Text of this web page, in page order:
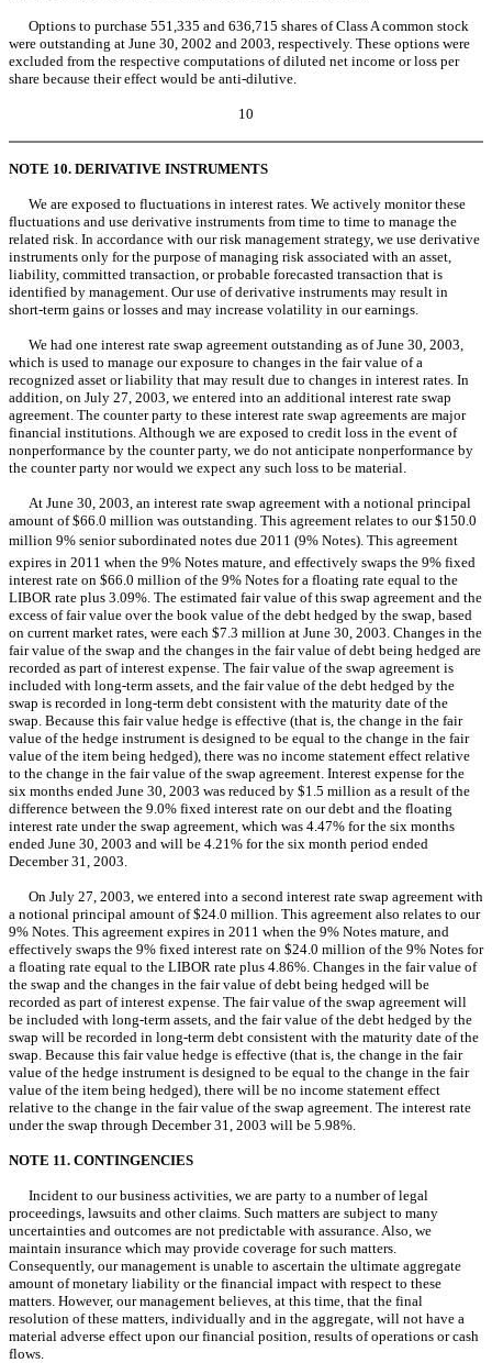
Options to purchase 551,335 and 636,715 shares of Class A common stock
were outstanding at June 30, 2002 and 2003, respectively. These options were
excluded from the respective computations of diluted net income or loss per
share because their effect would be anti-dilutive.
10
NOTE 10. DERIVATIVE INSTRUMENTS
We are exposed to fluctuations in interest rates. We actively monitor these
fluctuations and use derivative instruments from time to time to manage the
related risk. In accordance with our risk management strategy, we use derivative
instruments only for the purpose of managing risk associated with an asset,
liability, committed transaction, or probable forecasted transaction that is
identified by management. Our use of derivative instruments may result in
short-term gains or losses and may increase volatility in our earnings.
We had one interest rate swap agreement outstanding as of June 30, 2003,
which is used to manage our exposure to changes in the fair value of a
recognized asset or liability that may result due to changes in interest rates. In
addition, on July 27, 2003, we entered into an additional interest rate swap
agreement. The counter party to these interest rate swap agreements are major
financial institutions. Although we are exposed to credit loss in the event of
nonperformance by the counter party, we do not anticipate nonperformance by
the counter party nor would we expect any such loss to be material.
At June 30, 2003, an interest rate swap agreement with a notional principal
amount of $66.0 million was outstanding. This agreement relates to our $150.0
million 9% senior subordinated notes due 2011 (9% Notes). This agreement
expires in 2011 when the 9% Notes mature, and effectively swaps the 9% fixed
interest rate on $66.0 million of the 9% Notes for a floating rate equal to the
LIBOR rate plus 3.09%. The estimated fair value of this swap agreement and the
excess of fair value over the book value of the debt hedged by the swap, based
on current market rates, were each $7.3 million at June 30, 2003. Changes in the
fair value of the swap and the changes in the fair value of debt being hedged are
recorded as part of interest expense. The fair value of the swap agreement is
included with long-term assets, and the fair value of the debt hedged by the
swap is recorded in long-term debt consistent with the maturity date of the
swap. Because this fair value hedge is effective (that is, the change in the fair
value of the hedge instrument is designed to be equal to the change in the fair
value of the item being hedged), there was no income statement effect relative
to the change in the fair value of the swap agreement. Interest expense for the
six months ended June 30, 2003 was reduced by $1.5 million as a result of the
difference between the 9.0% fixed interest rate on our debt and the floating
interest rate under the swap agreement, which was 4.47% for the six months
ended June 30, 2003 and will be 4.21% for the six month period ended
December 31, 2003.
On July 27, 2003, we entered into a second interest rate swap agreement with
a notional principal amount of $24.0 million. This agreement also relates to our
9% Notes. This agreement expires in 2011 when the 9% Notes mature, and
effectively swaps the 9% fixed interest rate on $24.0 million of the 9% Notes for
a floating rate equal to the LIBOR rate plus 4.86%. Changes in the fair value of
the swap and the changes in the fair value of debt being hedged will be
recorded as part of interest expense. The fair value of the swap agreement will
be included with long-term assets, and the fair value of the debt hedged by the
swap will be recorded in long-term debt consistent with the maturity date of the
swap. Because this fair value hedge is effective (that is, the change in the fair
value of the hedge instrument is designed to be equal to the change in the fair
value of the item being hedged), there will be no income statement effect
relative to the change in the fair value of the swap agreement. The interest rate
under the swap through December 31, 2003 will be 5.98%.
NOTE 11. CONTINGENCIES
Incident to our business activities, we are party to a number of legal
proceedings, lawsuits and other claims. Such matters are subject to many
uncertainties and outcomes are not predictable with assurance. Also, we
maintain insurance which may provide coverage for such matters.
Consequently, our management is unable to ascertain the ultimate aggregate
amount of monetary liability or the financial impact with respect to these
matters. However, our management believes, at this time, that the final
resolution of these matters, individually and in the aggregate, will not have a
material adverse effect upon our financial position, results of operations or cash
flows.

════════════════════

An exact copy is needed of only the lines from the top of the material through the line with "recognized asset or"; no pictures belong in it.

Text of this web page, in page order:
Options to purchase 551,335 and 636,715 shares of Class A common stock
were outstanding at June 30, 2002 and 2003, respectively. These options were
excluded from the respective computations of diluted net income or loss per
share because their effect would be anti-dilutive.
10
NOTE 10. DERIVATIVE INSTRUMENTS
We are exposed to fluctuations in interest rates. We actively monitor these
fluctuations and use derivative instruments from time to time to manage the
related risk. In accordance with our risk management strategy, we use derivative
instruments only for the purpose of managing risk associated with an asset,
liability, committed transaction, or probable forecasted transaction that is
identified by management. Our use of derivative instruments may result in
short-term gains or losses and may increase volatility in our earnings.
We had one interest rate swap agreement outstanding as of June 30, 2003,
which is used to manage our exposure to changes in the fair value of a
recognized asset or liability that may result due to changes in interest rates. In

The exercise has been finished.